The problem — What number of lines in the entries hold the string "loss"? Answer with it alone.

Source material —
= Beginning of Section =

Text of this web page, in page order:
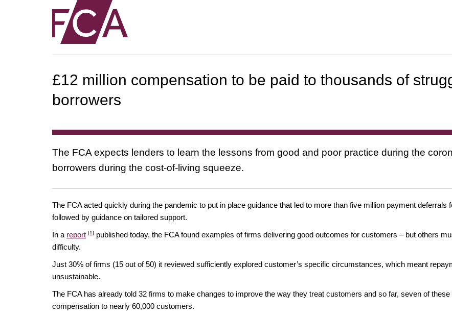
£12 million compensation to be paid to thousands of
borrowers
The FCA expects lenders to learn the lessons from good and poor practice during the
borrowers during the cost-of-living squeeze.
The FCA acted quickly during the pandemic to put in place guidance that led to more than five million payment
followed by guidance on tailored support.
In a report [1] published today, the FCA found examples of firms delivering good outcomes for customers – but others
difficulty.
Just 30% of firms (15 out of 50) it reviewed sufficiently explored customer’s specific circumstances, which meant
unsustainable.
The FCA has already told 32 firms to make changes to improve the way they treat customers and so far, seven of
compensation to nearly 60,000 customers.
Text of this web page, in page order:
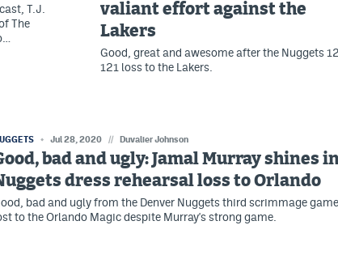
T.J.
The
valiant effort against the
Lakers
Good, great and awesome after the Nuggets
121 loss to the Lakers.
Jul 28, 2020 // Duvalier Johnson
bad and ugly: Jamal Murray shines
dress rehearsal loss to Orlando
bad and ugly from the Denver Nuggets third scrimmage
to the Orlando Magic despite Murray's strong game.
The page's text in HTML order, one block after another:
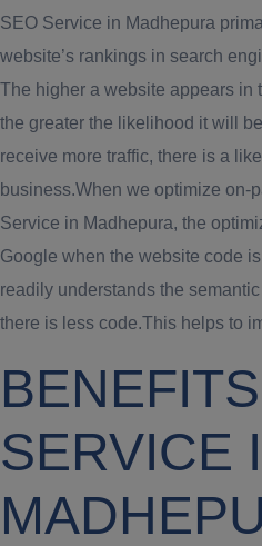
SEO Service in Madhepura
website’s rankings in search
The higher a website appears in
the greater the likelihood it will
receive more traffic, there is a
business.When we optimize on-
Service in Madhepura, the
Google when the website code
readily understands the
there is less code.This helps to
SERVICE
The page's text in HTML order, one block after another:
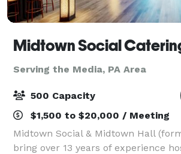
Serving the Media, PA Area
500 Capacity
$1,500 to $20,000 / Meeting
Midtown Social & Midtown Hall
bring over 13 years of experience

= End of Section =
= Beginning of Section =

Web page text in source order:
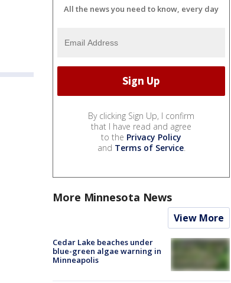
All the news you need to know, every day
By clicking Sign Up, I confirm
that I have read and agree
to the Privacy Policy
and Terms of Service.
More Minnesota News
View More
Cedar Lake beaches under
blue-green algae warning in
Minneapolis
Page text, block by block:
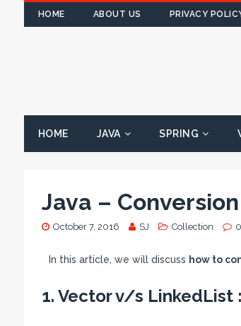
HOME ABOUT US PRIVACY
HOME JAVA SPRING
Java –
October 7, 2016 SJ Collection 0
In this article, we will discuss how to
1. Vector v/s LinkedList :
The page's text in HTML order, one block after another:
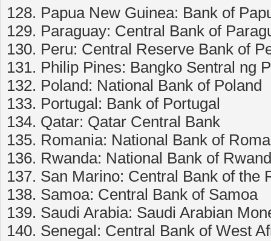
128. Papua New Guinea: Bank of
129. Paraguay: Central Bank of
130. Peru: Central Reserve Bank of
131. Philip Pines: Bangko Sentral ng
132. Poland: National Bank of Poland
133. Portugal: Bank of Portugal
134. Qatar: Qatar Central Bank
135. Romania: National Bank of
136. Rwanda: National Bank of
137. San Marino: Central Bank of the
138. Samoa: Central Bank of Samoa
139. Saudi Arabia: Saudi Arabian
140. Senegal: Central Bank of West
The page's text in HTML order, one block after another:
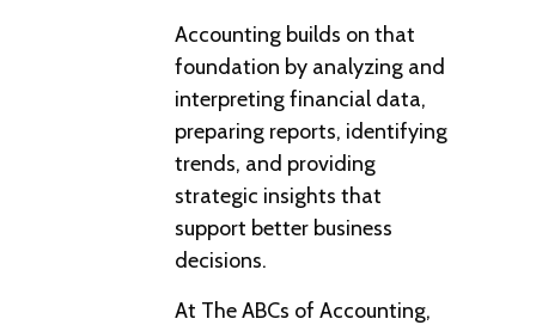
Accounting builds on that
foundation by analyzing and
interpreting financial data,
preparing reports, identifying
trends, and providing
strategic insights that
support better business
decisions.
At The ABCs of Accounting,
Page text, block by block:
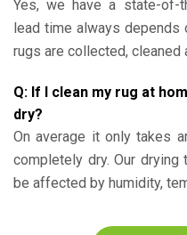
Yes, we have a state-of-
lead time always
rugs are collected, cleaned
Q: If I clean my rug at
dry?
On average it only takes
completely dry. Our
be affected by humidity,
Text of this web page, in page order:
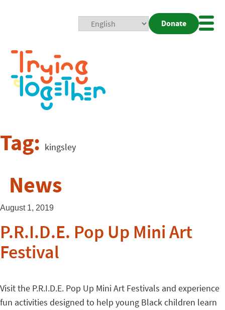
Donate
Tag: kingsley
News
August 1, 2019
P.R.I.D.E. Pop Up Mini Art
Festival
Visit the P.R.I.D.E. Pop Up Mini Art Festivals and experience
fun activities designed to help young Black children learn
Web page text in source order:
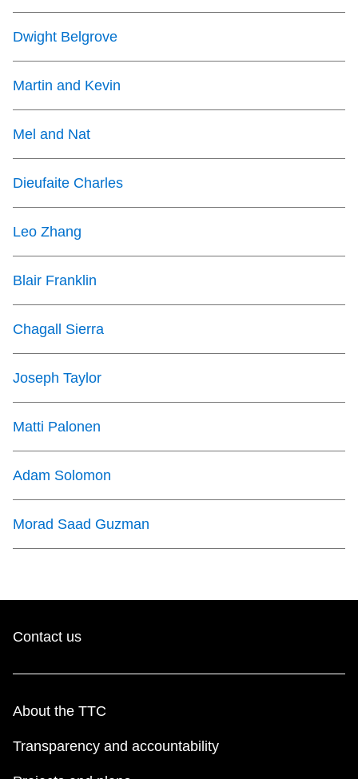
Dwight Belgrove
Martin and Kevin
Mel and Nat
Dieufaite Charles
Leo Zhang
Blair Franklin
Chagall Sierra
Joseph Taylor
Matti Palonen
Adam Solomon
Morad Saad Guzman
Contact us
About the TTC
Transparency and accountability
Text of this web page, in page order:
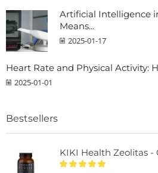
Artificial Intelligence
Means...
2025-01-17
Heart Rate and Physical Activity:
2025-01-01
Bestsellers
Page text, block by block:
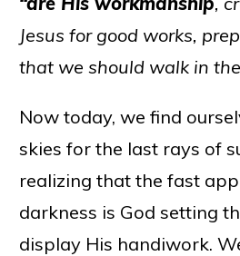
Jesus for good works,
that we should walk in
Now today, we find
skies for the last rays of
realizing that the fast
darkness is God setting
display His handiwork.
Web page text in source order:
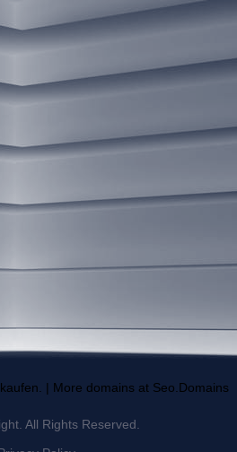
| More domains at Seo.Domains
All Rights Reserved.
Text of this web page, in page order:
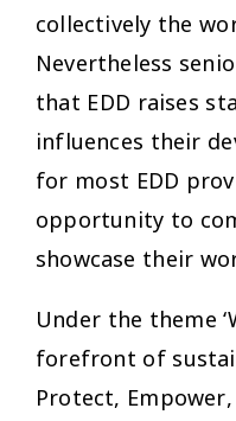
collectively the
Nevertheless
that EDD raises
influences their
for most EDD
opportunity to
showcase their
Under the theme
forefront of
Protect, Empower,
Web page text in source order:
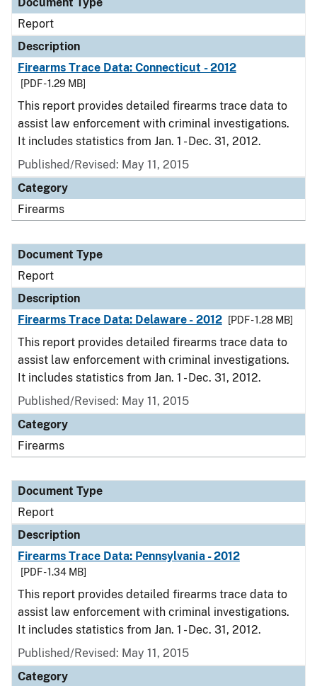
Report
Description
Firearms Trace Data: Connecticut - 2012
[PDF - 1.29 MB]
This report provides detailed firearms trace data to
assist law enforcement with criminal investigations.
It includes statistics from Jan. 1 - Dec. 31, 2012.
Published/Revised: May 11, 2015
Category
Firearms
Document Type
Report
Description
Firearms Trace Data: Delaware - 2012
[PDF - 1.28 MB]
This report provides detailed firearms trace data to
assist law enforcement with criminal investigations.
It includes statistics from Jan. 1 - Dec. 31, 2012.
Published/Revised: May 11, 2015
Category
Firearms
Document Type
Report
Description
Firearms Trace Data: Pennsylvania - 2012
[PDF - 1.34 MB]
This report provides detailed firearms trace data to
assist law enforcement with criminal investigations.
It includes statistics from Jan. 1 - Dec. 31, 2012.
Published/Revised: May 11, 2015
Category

= End of Section =

Task result — 2